STERYOTYPES: The Culture Controversy
Stereotypical themes always make me smile somewhat and I always wonder what people think when they see their ‘culture’ made into a fashion trend. Well as much as you may sit there, scratching your head about the theme and the design elements used, because let’s be honest, I doubt anyone in Spain actually walks around in a flamenco dress while they are doing their food shopping, the ‘theme’ does refer to a stereotypical element or design details from a culture.
Being British, I can certainly tell you that I have never seen anyone walking down the centre of London in a plaid knee-length skirt with a scarf wrapped around their hair and a quilted body warmer. In fact, I doubt there is anyone under the age of 30 that actually knows what a deerstalker is! However, whenever we think of England or the British, these are the things that come to mind. Well it’s the same for any society across the world. If we say Japanese, then kimono based shapes will be there somewhere. Spanish, we think bull fighting and flamenco dresses. Brazil, it’s Carnival and bright colours.
Yes it’s stereotypical, some might push it so far as to say it’s a little racist, but let’s be fair, if I walked up to you and shouted a country at you, asking you to describe the people and their clothes, you’d have a certain image in your mind automatically. All of these, have usually come from history or a tradition, so there is a basis to the stereotype, but the part where designers or trend predictors get confused is the ‘element’ of that culture being used.

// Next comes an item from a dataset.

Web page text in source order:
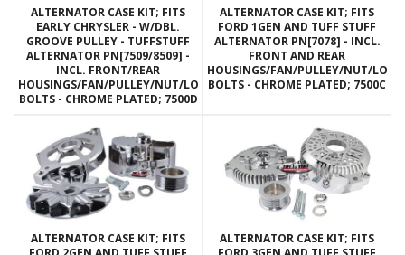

All too quickly, I’ve heard someone say ‘Spanish’ and the 2nd person is off with ruffles and red and black combinations, when actually, what the 1st meant to actually describe was ‘Bull fighting Spanish’ which is completely different with some cummerbunds, fitted trousers and jeweled cropped jackets. .
Now just in case people do find this topic a little offensive, let’s use my country, England, as an example. Now we already covered what I would call the ’country’ type of look. This is mainly because it comes from those who traditionally held land and some farmers today still use quilted body warmers, although I doubt this has anything to do with fashion. OK so the country look is quite specific. There are specific fabrics, like plaids, corduroy and tweeds. There are specific colours, usually earthy ones, spanning across greens, mustards, browns and some navy and maroon. Then there are patterns, well any kind of check or tartan is usually applicable here and lastly, there are traditional shapes. A line skirts, tabards, usually a crisp shirt and definitely some warm knits.
Now close your eyes and think of the phrase ‘’Queen and Country’’. I would hope you are thinking more along the lines of the traditional red white and blue, military details and if you went the more Queen route, fur wraps, pearls, jeweled brooches and long gloves? Dare I say a corgi?
My point is that there are many elements to a culture, stereotypical or not. The stereotype is in the theme and in the details for the products created. It’s all about the way our minds and memories work together; forming a visual picture associated with a particular word. Each part, each fabric, colour, detail or shape will evoke a different theme in people’s mind, just like the image you got when you were thinking about ‘’Queen and Country’’
When you are predicting your trends, or designing a product, based on a cultural theme, it’s really important to establish what element of the theme you are really looking at. The colour palette might change drastically depending on the theme area and there might be other influences added in just for good measure, so you have to be really clear on what it is you are trying to achieve.